▶ Work instructions
With the pictures left out, write out exactly the lines of the listing below that run from the line with "Скачать музыку (27, 160, 101, 171)" through the line with "NFT, Dapp, Web3 (58, 46)".

*** Opening of Exercise material ***

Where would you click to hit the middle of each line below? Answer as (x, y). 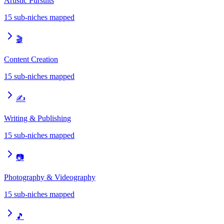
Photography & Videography (50, 177)
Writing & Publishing (37, 118)
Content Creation (31, 59)
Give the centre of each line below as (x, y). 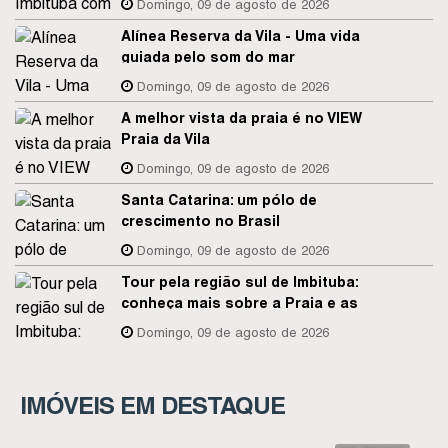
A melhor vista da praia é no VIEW (241, 118)
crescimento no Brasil (200, 221)
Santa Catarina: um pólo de (219, 200)
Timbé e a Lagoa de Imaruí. (218, 345)
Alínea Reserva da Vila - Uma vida (240, 36)
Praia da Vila (165, 139)
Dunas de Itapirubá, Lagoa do (227, 324)
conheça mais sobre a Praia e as (239, 303)
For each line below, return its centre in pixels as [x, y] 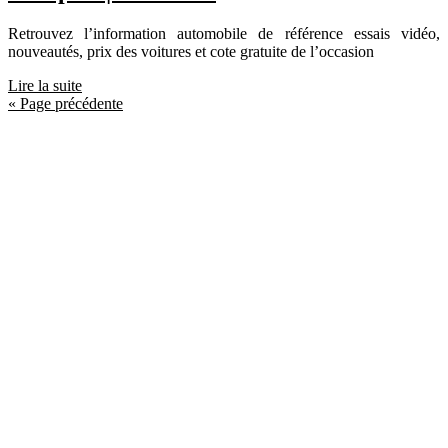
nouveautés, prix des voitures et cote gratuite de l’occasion [191, 51]
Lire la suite [45, 85]
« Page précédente [65, 103]
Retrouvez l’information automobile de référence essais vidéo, [224, 33]
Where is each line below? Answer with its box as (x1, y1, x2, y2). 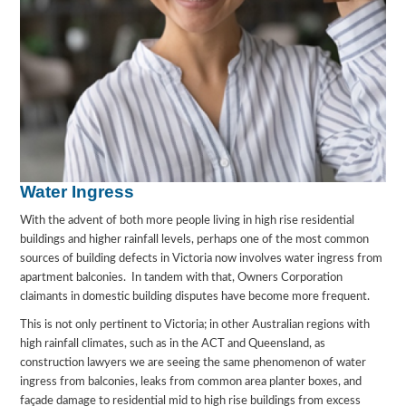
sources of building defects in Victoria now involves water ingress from (20, 253, 383, 266)
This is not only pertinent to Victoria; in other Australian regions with (20, 319, 371, 332)
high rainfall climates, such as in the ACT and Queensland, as (20, 338, 326, 351)
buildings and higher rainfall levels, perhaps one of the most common (20, 234, 370, 246)
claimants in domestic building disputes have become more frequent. (20, 291, 371, 304)
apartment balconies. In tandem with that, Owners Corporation (20, 272, 343, 285)
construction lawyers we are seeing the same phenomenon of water (20, 357, 367, 370)
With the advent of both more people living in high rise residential (20, 215, 355, 227)
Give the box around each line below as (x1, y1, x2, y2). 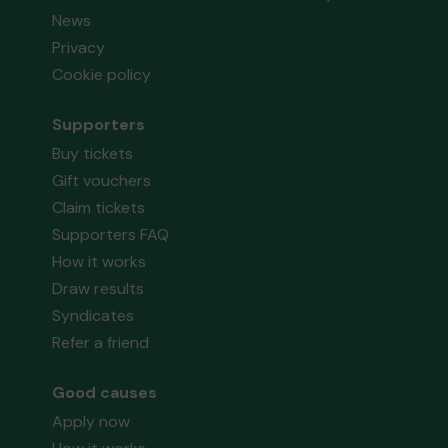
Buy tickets (52, 143, 134, 165)
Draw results (52, 278, 145, 300)
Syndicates (52, 305, 135, 327)
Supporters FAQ (52, 224, 170, 246)
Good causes (52, 382, 158, 404)
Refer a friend (52, 332, 150, 354)
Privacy (52, 37, 106, 59)
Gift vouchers (52, 170, 152, 192)
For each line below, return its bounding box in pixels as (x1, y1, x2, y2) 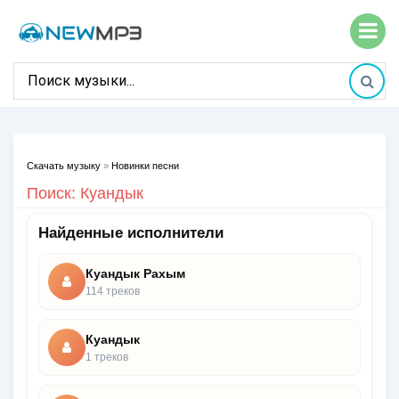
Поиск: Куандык (27, 184, 143, 202)
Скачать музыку (27, 160, 101, 171)
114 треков (85, 284, 140, 297)
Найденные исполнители (38, 224, 224, 241)
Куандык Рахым (85, 265, 185, 281)
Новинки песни (111, 160, 179, 171)
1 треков (85, 350, 128, 363)
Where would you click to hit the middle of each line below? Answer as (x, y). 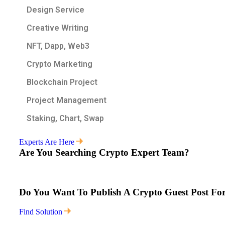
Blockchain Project (62, 82)
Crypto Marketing (60, 64)
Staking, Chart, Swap (65, 119)
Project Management (67, 100)
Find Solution (42, 212)
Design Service (55, 10)
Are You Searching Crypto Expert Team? (104, 153)
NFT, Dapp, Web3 (58, 46)
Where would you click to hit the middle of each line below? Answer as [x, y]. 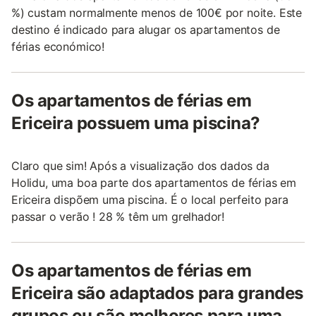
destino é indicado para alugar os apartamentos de [146, 30]
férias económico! [58, 47]
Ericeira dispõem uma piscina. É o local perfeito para [150, 200]
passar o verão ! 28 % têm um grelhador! [118, 217]
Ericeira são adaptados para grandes [158, 293]
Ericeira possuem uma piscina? [136, 123]
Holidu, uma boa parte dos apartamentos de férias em [154, 183]
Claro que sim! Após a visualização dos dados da [140, 166]
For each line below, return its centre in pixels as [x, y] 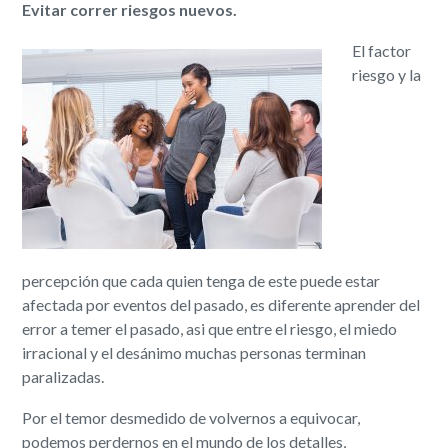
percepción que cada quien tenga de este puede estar [201, 280]
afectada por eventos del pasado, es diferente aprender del [221, 304]
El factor [382, 50]
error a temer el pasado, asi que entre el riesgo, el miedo [210, 328]
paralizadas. [63, 376]
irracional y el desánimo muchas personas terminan [194, 352]
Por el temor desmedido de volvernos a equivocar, [191, 417]
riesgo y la [387, 74]
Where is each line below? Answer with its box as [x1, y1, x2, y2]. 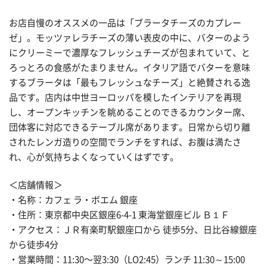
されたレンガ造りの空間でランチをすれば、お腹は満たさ [9, 137, 241, 147]
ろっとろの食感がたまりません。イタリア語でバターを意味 [9, 63, 250, 72]
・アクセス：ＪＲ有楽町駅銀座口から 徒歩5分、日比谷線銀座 [9, 225, 257, 235]
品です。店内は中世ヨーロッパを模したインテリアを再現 [9, 92, 241, 102]
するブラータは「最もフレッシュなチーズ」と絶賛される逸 [9, 77, 250, 87]
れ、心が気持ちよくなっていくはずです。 [9, 152, 179, 162]
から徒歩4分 [9, 240, 58, 250]
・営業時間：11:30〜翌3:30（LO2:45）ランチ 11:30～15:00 [9, 255, 245, 265]
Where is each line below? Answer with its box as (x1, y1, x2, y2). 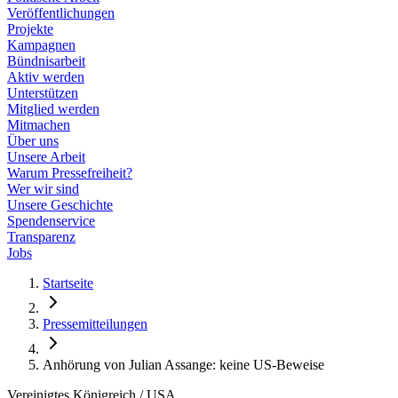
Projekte (7, 20, 53, 36)
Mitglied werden (7, 100, 99, 116)
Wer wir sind (7, 180, 79, 196)
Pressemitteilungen (43, 315, 147, 331)
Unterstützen (7, 84, 78, 100)
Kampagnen (7, 36, 76, 52)
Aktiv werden (7, 68, 84, 84)
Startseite (43, 275, 93, 291)
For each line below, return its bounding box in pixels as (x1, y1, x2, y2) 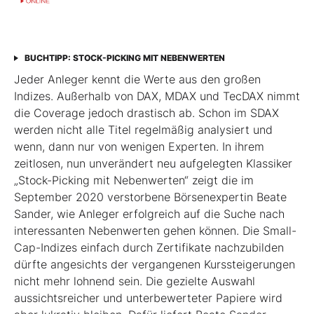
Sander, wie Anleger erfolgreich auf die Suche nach (14, 207, 285, 221)
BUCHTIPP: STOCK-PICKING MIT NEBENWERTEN (25, 53, 225, 64)
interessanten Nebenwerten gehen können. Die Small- (14, 224, 296, 238)
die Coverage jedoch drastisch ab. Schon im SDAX (14, 106, 279, 121)
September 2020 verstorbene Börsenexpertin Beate (14, 190, 287, 205)
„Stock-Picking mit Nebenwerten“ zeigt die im (14, 173, 254, 188)
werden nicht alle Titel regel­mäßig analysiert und (14, 123, 273, 137)
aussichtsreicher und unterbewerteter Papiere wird (14, 291, 282, 306)
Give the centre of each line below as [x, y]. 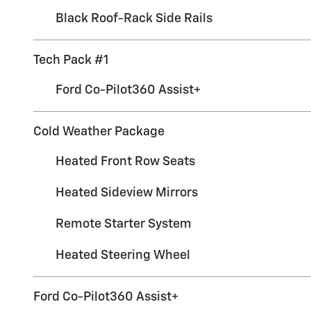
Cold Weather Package [99, 132]
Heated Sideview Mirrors [127, 193]
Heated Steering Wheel [123, 255]
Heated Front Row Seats [125, 161]
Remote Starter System [124, 224]
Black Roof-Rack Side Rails [134, 18]
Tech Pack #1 [71, 60]
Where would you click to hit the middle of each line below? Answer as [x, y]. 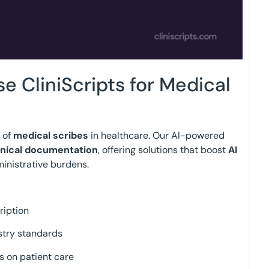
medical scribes [51, 136]
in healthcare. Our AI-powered [156, 136]
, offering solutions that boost [163, 150]
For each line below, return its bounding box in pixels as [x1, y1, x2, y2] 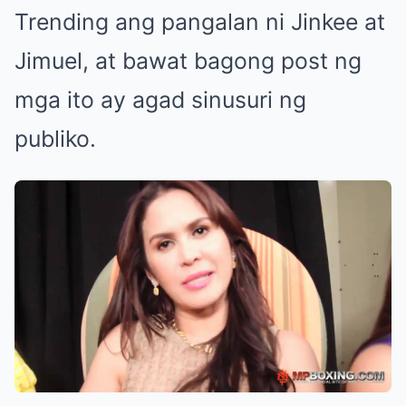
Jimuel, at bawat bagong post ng [14, 46, 362, 74]
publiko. [14, 124, 96, 152]
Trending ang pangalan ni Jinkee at [14, 7, 385, 35]
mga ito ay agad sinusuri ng [14, 85, 306, 113]
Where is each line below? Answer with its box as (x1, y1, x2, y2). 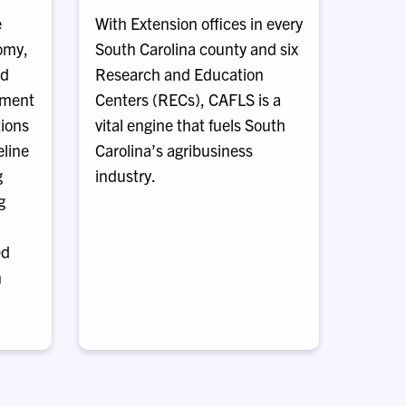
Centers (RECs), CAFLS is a (94, 89, 281, 110)
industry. (94, 165, 156, 186)
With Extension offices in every (94, 13, 303, 34)
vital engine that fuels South (94, 114, 285, 135)
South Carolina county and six (94, 38, 298, 59)
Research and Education (94, 63, 264, 84)
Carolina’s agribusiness (94, 140, 253, 160)
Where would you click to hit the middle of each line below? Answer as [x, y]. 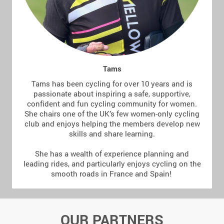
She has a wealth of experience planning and [112, 154]
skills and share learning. [112, 134]
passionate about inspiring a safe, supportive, [112, 94]
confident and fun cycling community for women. [112, 104]
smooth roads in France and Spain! [112, 174]
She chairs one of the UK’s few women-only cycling [112, 114]
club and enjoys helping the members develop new [112, 124]
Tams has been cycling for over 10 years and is [112, 84]

*** Close of Exercise material ***

▶ The answer
Скачать музыку (27, 160, 101, 171)
114 треков (85, 284, 140, 297)
Найденные исполнители (38, 224, 224, 241)
Куандык Рахым (85, 265, 185, 281)
Новинки песни (111, 160, 179, 171)
1 треков (85, 350, 128, 363)
Where would you click to hit the middle of each line below? Answer as (x, y). 
Blockchain Project (62, 82)
Crypto Marketing (60, 64)
Staking, Chart, Swap (65, 119)
Project Management (67, 100)
Find Solution (42, 212)
Design Service (55, 10)
Are You Searching Crypto Expert Team? (104, 153)
NFT, Dapp, Web3 (58, 46)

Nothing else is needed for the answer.